Prompt: Leave out the images and repeat every entry below exactly.

Input data:
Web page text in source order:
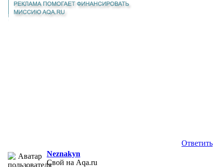
Ответить
Neznakyn
Свой на Aqa.ru
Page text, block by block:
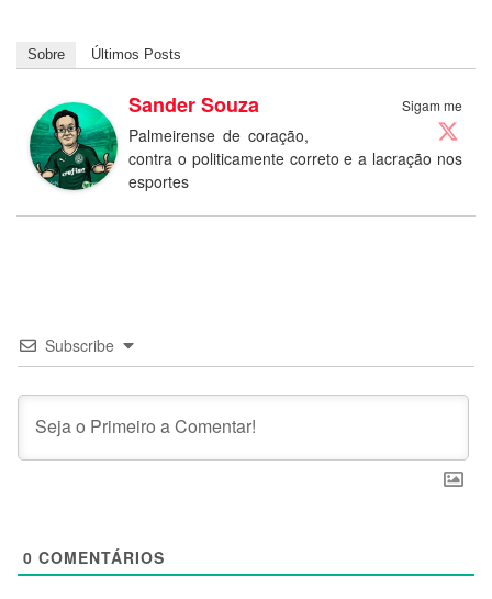
Sobre Últimos Posts
Sigam me
Sander Souza
Palmeirense de coração,
contra o politicamente correto e a lacração nos
esportes
Subscribe
0 COMENTÁRIOS
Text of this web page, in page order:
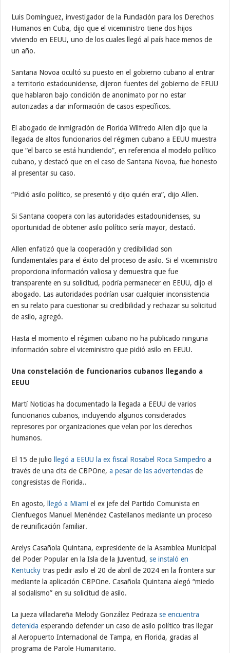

Response for this exercise:
Web page text in source order:
Ответить
Neznakyn
Свой на Aqa.ru
Page text, block by block:
Sobre Últimos Posts
Sigam me
Sander Souza
Palmeirense de coração,
contra o politicamente correto e a lacração nos
esportes
Subscribe
0 COMENTÁRIOS
Text of this web page, in page order:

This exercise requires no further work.